* **Your assignment**
Below are some entries; reproduce them exactly and leave every picture out.

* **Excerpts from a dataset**
┄┄┄┄┄┄┄┄┄┄
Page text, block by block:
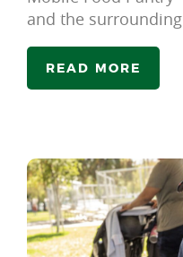
and the
READ MORE
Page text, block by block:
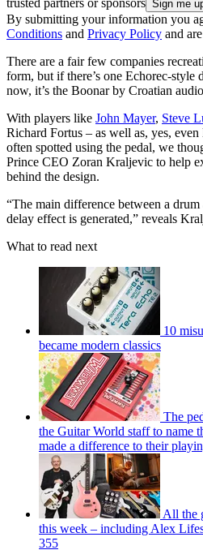
By submitting your information you
Conditions and Privacy Policy and
There are a fair few companies
form, but if there’s one Echorec-style
now, it’s the Boonar by Croatian
With players like John Mayer, Steve
Richard Fortus – as well as, yes,
often spotted using the pedal, we
Prince CEO Zoran Kraljevic to help
behind the design.
“The main difference between a
delay effect is generated,” reveals
What to read next
10
became modern classics
The
the Guitar World staff to name
made a difference to their
All the
this week – including Alex
355
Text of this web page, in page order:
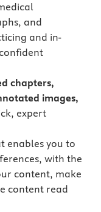
and
and in-
chapters,
images,
expert
enables you to
with the
content, make
content read
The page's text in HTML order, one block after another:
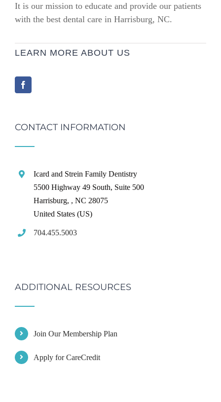
It is our mission to educate and provide our patients
with the best dental care in Harrisburg, NC.
LEARN MORE ABOUT US
CONTACT INFORMATION
Icard and Strein Family Dentistry
5500 Highway 49 South, Suite 500
Harrisburg, ,NC 28075
United States (US)
704.455.5003
ADDITIONAL RESOURCES
Join Our Membership Plan
Apply for CareCredit
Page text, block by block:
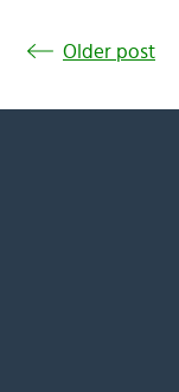
Older post
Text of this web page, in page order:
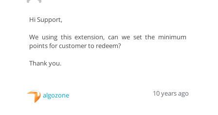
Hi Support,
We using this extension, can we set the minimum
points for customer to redeem?
Thank you.
algozone 10 years ago
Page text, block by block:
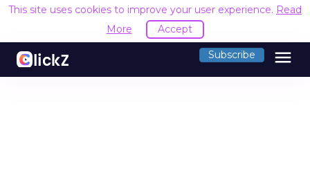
┄┄┄┄┄┄┄┄┄┄
* **Answer below**
Page text, block by block:
and the
READ MORE
Page text, block by block:
By submitting your information you
Conditions and Privacy Policy and
There are a fair few companies
form, but if there’s one Echorec-style
now, it’s the Boonar by Croatian
With players like John Mayer, Steve
Richard Fortus – as well as, yes,
often spotted using the pedal, we
Prince CEO Zoran Kraljevic to help
behind the design.
“The main difference between a
delay effect is generated,” reveals
What to read next
10
became modern classics
The
the Guitar World staff to name
made a difference to their
All the
this week – including Alex
355
Text of this web page, in page order:
and
and in-
chapters,
images,
expert
enables you to
with the
content, make
content read
The page's text in HTML order, one block after another:
It is our mission to educate and provide our patients
with the best dental care in Harrisburg, NC.
LEARN MORE ABOUT US
CONTACT INFORMATION
Icard and Strein Family Dentistry
5500 Highway 49 South, Suite 500
Harrisburg, ,NC 28075
United States (US)
704.455.5003
ADDITIONAL RESOURCES
Join Our Membership Plan
Apply for CareCredit
Page text, block by block:
Older post
Text of this web page, in page order:
Hi Support,
We using this extension, can we set the minimum
points for customer to redeem?
Thank you.
algozone 10 years ago
Page text, block by block:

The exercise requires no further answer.